Given data:

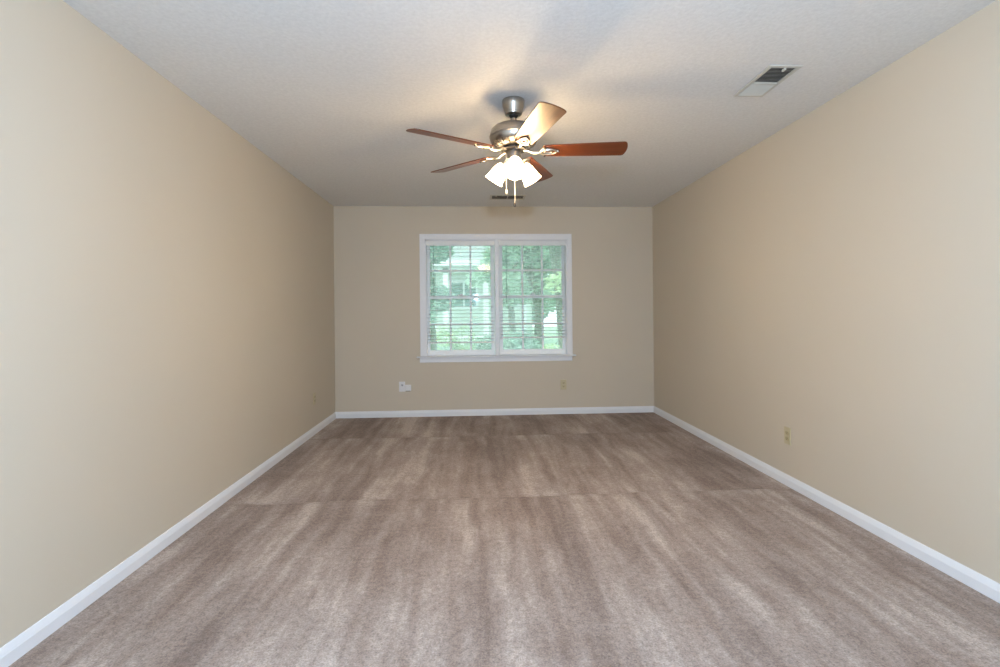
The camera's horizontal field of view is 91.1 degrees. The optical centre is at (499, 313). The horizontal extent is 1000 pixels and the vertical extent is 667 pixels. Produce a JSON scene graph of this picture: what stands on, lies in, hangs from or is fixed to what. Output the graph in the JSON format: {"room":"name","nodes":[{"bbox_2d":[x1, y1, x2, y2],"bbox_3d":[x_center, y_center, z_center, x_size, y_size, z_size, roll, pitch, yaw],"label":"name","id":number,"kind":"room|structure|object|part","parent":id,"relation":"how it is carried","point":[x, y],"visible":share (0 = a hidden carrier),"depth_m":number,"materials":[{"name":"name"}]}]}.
{"room":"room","nodes":[
{"label":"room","id":0,"kind":"room"},
{"bbox_2d":[0,0,334,647],"bbox_3d":[-1.788,-0.015,2.000,0.140,2.440,7.578,-1,0,-3],"label":"wall","id":1,"kind":"structure","parent":0,"point":[167,321],"depth_m":2.26,"materials":[{"name":"beige paint"}]},
{"bbox_2d":[0,412,335,666],"bbox_3d":[-1.696,1.168,1.927,0.014,0.073,7.424,-1,0,-3],"label":"baseboard","id":2,"kind":"structure","parent":1,"relation":"attached to","point":[24,642],"depth_m":2.24,"materials":[{"name":"white paint"}]},
{"bbox_2d":[313,392,315,404],"bbox_3d":[-1.855,0.854,4.911,0.010,0.118,0.072,-1,0,-3],"label":"wall outlet","id":3,"kind":"object","parent":1,"relation":"attached to","point":[314,394],"visible":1,"depth_m":4.90,"materials":[{"name":"beige plastic"}]},
{"bbox_2d":[334,206,653,411],"bbox_3d":[-0.044,-0.030,5.813,3.734,2.440,0.140,-1,0,-3],"label":"wall","id":4,"kind":"structure","parent":0,"point":[377,258],"depth_m":5.74,"materials":[{"name":"beige paint"}]},
{"bbox_2d":[399,382,410,391],"bbox_3d":[-1.098,0.848,5.672,0.140,0.116,0.034,-1,0,-3],"label":"wall jack","id":5,"kind":"object","parent":4,"relation":"attached to","point":[402,387],"visible":1,"depth_m":5.68,"materials":[{"name":"white plastic"}]},
{"bbox_3d":[-1.133,0.849,5.684,0.070,0.116,0.006,-1,0,-3],"label":"plate","id":6,"kind":"part","parent":5,"relation":"part of","materials":[{"name":"white plastic"}]},
{"bbox_2d":[425,239,494,355],"bbox_3d":[-0.468,-0.187,5.792,0.814,1.361,0.140,-1,0,-3],"label":"window","id":7,"kind":"structure","parent":4,"relation":"in","point":[429,352],"depth_m":5.80,"materials":[{"name":"white paint"}]},
{"bbox_2d":[426,241,494,343],"bbox_3d":[-0.457,-0.250,5.746,0.792,1.197,0.074,-1,0,-3],"label":"window blind","id":8,"kind":"object","parent":7,"relation":"attached to","point":[428,243],"visible":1,"depth_m":5.74,"materials":[{"name":"white plastic"}]},
{"bbox_3d":[-0.453,0.340,5.756,0.786,0.017,0.052,-1,0,-3],"label":"rail","id":9,"kind":"part","parent":8,"relation":"part of","materials":[{"name":"white plastic"}]},
{"bbox_3d":[-0.471,-0.511,5.842,0.796,0.676,0.030,-1,0,-3],"label":"sash","id":10,"kind":"part","parent":7,"relation":"part of","materials":[{"name":"clear glass"}]},
{"bbox_3d":[-0.463,0.142,5.809,0.796,0.703,0.030,-1,0,-3],"label":"sash","id":11,"kind":"part","parent":7,"relation":"part of","materials":[{"name":"white paint"}]},
{"bbox_2d":[335,406,653,417],"bbox_3d":[-0.030,1.153,5.737,3.734,0.073,0.014,-1,0,-3],"label":"baseboard","id":12,"kind":"structure","parent":4,"relation":"attached to","point":[624,409],"depth_m":5.73,"materials":[{"name":"white paint"}]},
{"bbox_2d":[419,234,572,355],"bbox_3d":[-0.040,-0.219,5.732,1.777,1.418,0.024,-1,0,-3],"label":"trim","id":13,"kind":"structure","parent":4,"relation":"attached to","point":[422,237],"depth_m":5.72,"materials":[{"name":"white paint"}]},
{"bbox_2d":[420,356,571,362],"bbox_3d":[-0.038,0.535,5.738,1.784,0.057,0.010,-1,0,-3],"label":"trim","id":14,"kind":"structure","parent":4,"relation":"attached to","point":[543,358],"depth_m":5.73,"materials":[{"name":"white paint"}]},
{"bbox_2d":[416,354,575,357],"bbox_3d":[-0.039,0.502,5.786,1.856,0.024,0.195,-1,0,-3],"label":"window sill","id":15,"kind":"structure","parent":4,"relation":"attached to","point":[515,355],"depth_m":5.71,"materials":[{"name":"white paint"}]},
{"bbox_2d":[494,239,499,354],"bbox_3d":[-0.037,-0.188,5.807,0.049,1.355,0.154,-1,0,-3],"label":"trim","id":16,"kind":"structure","parent":4,"relation":"attached to","point":[496,242],"depth_m":5.73,"materials":[{"name":"white paint"}]},
{"bbox_2d":[499,239,567,354],"bbox_3d":[0.391,-0.194,5.836,0.809,1.361,0.140,-1,0,-3],"label":"window","id":17,"kind":"structure","parent":4,"relation":"in","point":[564,350],"depth_m":5.84,"materials":[{"name":"white paint"}]},
{"bbox_3d":[0.383,-0.519,5.886,0.791,0.676,0.030,-1,0,-3],"label":"sash","id":18,"kind":"part","parent":17,"relation":"part of","materials":[{"name":"clear glass"}]},
{"bbox_2d":[499,241,565,338],"bbox_3d":[0.384,-0.282,5.790,0.787,1.147,0.074,-1,0,-3],"label":"window blind","id":19,"kind":"object","parent":17,"relation":"attached to","point":[501,243],"visible":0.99,"depth_m":5.78,"materials":[{"name":"white plastic"}]},
{"bbox_3d":[0.388,0.283,5.800,0.781,0.017,0.052,-1,0,-3],"label":"rail","id":20,"kind":"part","parent":19,"relation":"part of","materials":[{"name":"white plastic"}]},
{"bbox_3d":[0.390,0.135,5.853,0.791,0.703,0.030,-1,0,-3],"label":"sash","id":21,"kind":"part","parent":17,"relation":"part of","materials":[{"name":"white paint"}]},
{"bbox_2d":[561,380,566,389],"bbox_3d":[0.749,0.839,5.779,0.072,0.118,0.010,-1,0,-3],"label":"wall outlet","id":22,"kind":"object","parent":4,"relation":"attached to","point":[563,382],"visible":1,"depth_m":5.78,"materials":[{"name":"beige plastic"}]},
{"bbox_2d":[9,412,999,666],"bbox_3d":[0.162,1.248,2.029,4.014,0.120,7.718,-1,0,-3],"label":"floor","id":23,"kind":"structure","parent":0,"point":[593,539],"depth_m":2.25,"materials":[{"name":"beige carpet"}]},
{"bbox_2d":[63,0,995,206],"bbox_3d":[0.139,-1.312,2.029,4.014,0.120,7.718,-1,0,-3],"label":"ceiling","id":24,"kind":"structure","parent":0,"point":[330,91],"depth_m":2.56,"materials":[{"name":"paint"}]},
{"bbox_2d":[490,195,525,199],"bbox_3d":[0.081,-1.244,5.274,0.380,0.014,0.195,-1,0,-3],"label":"ceiling vent","id":25,"kind":"object","parent":24,"relation":"in","point":[492,197],"visible":1,"depth_m":5.29,"materials":[{"name":"black metal"}]},
{"bbox_2d":[406,96,627,206],"bbox_3d":[0.116,-0.933,2.873,1.247,0.636,1.264,-1,0,-3],"label":"ceiling fan","id":26,"kind":"object","parent":24,"relation":"hanging from","point":[514,137],"visible":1,"depth_m":2.83,"materials":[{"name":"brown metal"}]},
{"bbox_3d":[-0.266,-0.950,2.663,0.492,0.006,0.140,0,13,-33],"label":"blade","id":27,"kind":"part","parent":26,"relation":"part of","materials":[{"name":"brown wood"}]},
{"bbox_3d":[-0.240,-0.950,3.149,0.492,0.006,0.140,-1,13,39],"label":"blade","id":28,"kind":"part","parent":26,"relation":"part of","materials":[{"name":"brown wood"}]},
{"bbox_3d":[-0.022,-0.829,2.949,0.130,0.140,0.118,-1,0,-3],"label":"lamp shade","id":29,"kind":"part","parent":26,"relation":"part of","materials":[{"name":"white glass"}]},
{"bbox_3d":[0.081,-0.963,2.888,0.148,0.016,0.148,-1,0,-3],"label":"rotor plate","id":30,"kind":"part","parent":26,"relation":"part of","materials":[{"name":"metal"}]},
{"bbox_3d":[0.085,-0.841,2.787,0.048,0.073,0.065,-1,0,-3],"label":"bulb","id":31,"kind":"part","parent":26,"relation":"part of","materials":[{"name":"white glass"}]},
{"bbox_3d":[0.086,-0.830,2.774,0.116,0.140,0.135,-1,0,-3],"label":"lamp shade","id":32,"kind":"part","parent":26,"relation":"part of","materials":[{"name":"white glass"}]},
{"bbox_3d":[0.182,-0.830,2.956,0.131,0.140,0.117,-1,0,-3],"label":"lamp shade","id":33,"kind":"part","parent":26,"relation":"part of","materials":[{"name":"white glass"}]},
{"bbox_3d":[0.230,-0.955,3.275,0.140,0.006,0.492,-15,-5,20],"label":"blade","id":34,"kind":"part","parent":26,"relation":"part of","materials":[{"name":"brown wood"}]},
{"bbox_3d":[0.188,-0.954,2.488,0.140,0.006,0.492,13,-4,-15],"label":"blade","id":35,"kind":"part","parent":26,"relation":"part of","materials":[{"name":"brown wood"}]},
{"bbox_3d":[0.494,-0.957,2.866,0.492,0.006,0.140,0,-13,3],"label":"blade","id":36,"kind":"part","parent":26,"relation":"part of","materials":[{"name":"brown wood"}]},
{"bbox_2d":[733,65,802,96],"bbox_3d":[1.446,-1.255,2.671,0.174,0.016,0.355,-1,0,-3],"label":"ceiling vent","id":37,"kind":"object","parent":24,"relation":"in","point":[771,76],"visible":1,"depth_m":2.65,"materials":[{"name":"white metal"}]},
{"bbox_2d":[652,0,999,583],"bbox_3d":[2.081,-0.049,2.199,0.140,2.440,7.578,-1,0,-3],"label":"wall","id":38,"kind":"structure","parent":0,"point":[834,281],"depth_m":2.66,"materials":[{"name":"beige paint"}]},
{"bbox_2d":[784,426,790,445],"bbox_3d":[1.955,0.832,3.341,0.010,0.118,0.072,-1,0,-3],"label":"wall outlet","id":39,"kind":"object","parent":38,"relation":"attached to","point":[787,431],"visible":1,"depth_m":3.33,"materials":[{"name":"beige plastic"}]},
{"bbox_2d":[653,406,999,602],"bbox_3d":[2.019,1.135,2.118,0.014,0.073,7.424,-1,0,-3],"label":"baseboard","id":40,"kind":"structure","parent":38,"relation":"attached to","point":[988,587],"depth_m":2.65,"materials":[{"name":"white paint"}]},
{"label":"outside","id":41,"kind":"structure","parent":0,"visible":0},
{"bbox_2d":[532,327,557,347],"bbox_3d":[-1.290,1.801,32.925,64.000,0.100,54.102,-1,0,-3],"label":"lawn","id":42,"kind":"structure","parent":41,"point":[546,333],"depth_m":37.93,"materials":[{"name":"green plant"}]},
{"bbox_2d":[432,275,435,285],"bbox_3d":[-3.897,-2.410,25.358,5.707,8.377,4.056,-1,0,-3],"label":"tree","id":43,"kind":"object","parent":42,"relation":"on","point":[433,277],"visible":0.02,"depth_m":24.69,"materials":[{"name":"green plant"}]},
{"bbox_2d":[430,246,455,349],"bbox_3d":[-1.285,-0.512,9.427,1.750,4.535,1.884,-1,0,-3],"label":"tree","id":44,"kind":"object","parent":42,"relation":"on","point":[439,256],"visible":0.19,"depth_m":9.39,"materials":[{"name":"green plant"}]},
{"bbox_2d":[437,344,449,349],"bbox_3d":[-1.376,1.176,10.162,0.986,1.162,0.686,-1,0,16],"label":"shrub","id":45,"kind":"object","parent":42,"relation":"on","point":[440,347],"visible":0.02,"depth_m":10.10,"materials":[{"name":"green plant"}]},
{"bbox_2d":[436,323,475,349],"bbox_3d":[-1.002,0.990,11.038,1.031,1.531,0.707,-1,0,-3],"label":"shrub","id":46,"kind":"object","parent":42,"relation":"on","point":[456,346],"visible":0.17,"depth_m":11.00,"materials":[{"name":"green plant"}]},
{"bbox_2d":[464,333,490,349],"bbox_3d":[-0.557,1.119,12.205,0.943,1.266,0.812,-1,0,35],"label":"shrub","id":47,"kind":"object","parent":42,"relation":"on","point":[478,346],"visible":0.18,"depth_m":12.04,"materials":[{"name":"green plant"}]},
{"bbox_2d":[432,246,531,344],"bbox_3d":[-0.629,-0.552,17.952,3.830,4.595,8.480,-1,0,-3],"label":"house","id":48,"kind":"structure","parent":42,"relation":"on","point":[457,257],"depth_m":15.43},
{"bbox_3d":[-1.530,0.231,13.910,0.200,3.045,0.200,-1,0,-3],"label":"porch post","id":49,"kind":"part","parent":48,"relation":"part of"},
{"bbox_3d":[-0.396,0.221,13.968,0.200,3.045,0.200,-1,0,-3],"label":"porch post","id":50,"kind":"part","parent":48,"relation":"part of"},
{"bbox_3d":[-0.412,1.083,13.962,2.224,0.920,0.070,-1,0,-3],"label":"porch railing","id":51,"kind":"part","parent":48,"relation":"part of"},
{"bbox_3d":[0.691,0.211,14.024,0.200,3.045,0.200,-1,0,-3],"label":"porch post","id":52,"kind":"part","parent":48,"relation":"part of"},
{"bbox_2d":[481,246,531,332],"bbox_3d":[0.298,-0.638,12.822,1.653,4.757,1.474,-1,0,-3],"label":"tree","id":53,"kind":"object","parent":42,"relation":"on","point":[486,257],"visible":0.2,"depth_m":12.66,"materials":[{"name":"green plant"}]},
{"bbox_2d":[464,246,555,348],"bbox_3d":[0.733,-0.834,11.002,3.217,5.142,1.766,-1,0,-13],"label":"tree","id":54,"kind":"object","parent":42,"relation":"on","point":[477,277],"visible":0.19,"depth_m":10.85,"materials":[{"name":"green plant"}]},
{"bbox_2d":[503,330,519,348],"bbox_3d":[0.410,1.066,11.548,1.116,1.355,0.809,-1,0,-3],"label":"shrub","id":55,"kind":"object","parent":42,"relation":"on","point":[507,344],"visible":0.17,"depth_m":11.41,"materials":[{"name":"green plant"}]},
{"bbox_2d":[510,328,557,348],"bbox_3d":[0.794,1.017,10.176,1.373,1.446,0.754,-1,0,-3],"label":"shrub","id":56,"kind":"object","parent":42,"relation":"on","point":[527,341],"visible":0.2,"depth_m":10.04,"materials":[{"name":"green plant"}]},
{"bbox_2d":[532,290,554,335],"bbox_3d":[1.920,-2.431,24.079,5.645,8.316,4.235,-1,0,-3],"label":"tree","id":57,"kind":"object","parent":42,"relation":"on","point":[533,309],"visible":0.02,"depth_m":23.45,"materials":[{"name":"green plant"}]},
{"bbox_2d":[541,343,559,348],"bbox_3d":[0.925,1.104,7.737,1.015,1.267,0.749,-1,0,-3],"label":"shrub","id":58,"kind":"object","parent":42,"relation":"on","point":[553,344],"visible":0.02,"depth_m":7.78,"materials":[{"name":"green plant"}]},
{"bbox_2d":[543,246,561,348],"bbox_3d":[1.190,-0.630,8.973,2.183,4.726,1.909,-1,0,-3],"label":"tree","id":59,"kind":"object","parent":42,"relation":"on","point":[556,260],"visible":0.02,"depth_m":8.92,"materials":[{"name":"green plant"}]}
]}

What you are asked to do: Check each line above for the string "ceiling" and copy every line that has it.

Answer to the exercise:
{"bbox_2d":[63,0,995,206],"bbox_3d":[0.139,-1.312,2.029,4.014,0.120,7.718,-1,0,-3],"label":"ceiling","id":24,"kind":"structure","parent":0,"point":[330,91],"depth_m":2.56,"materials":[{"name":"paint"}]},
{"bbox_2d":[490,195,525,199],"bbox_3d":[0.081,-1.244,5.274,0.380,0.014,0.195,-1,0,-3],"label":"ceiling vent","id":25,"kind":"object","parent":24,"relation":"in","point":[492,197],"visible":1,"depth_m":5.29,"materials":[{"name":"black metal"}]},
{"bbox_2d":[406,96,627,206],"bbox_3d":[0.116,-0.933,2.873,1.247,0.636,1.264,-1,0,-3],"label":"ceiling fan","id":26,"kind":"object","parent":24,"relation":"hanging from","point":[514,137],"visible":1,"depth_m":2.83,"materials":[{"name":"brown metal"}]},
{"bbox_2d":[733,65,802,96],"bbox_3d":[1.446,-1.255,2.671,0.174,0.016,0.355,-1,0,-3],"label":"ceiling vent","id":37,"kind":"object","parent":24,"relation":"in","point":[771,76],"visible":1,"depth_m":2.65,"materials":[{"name":"white metal"}]},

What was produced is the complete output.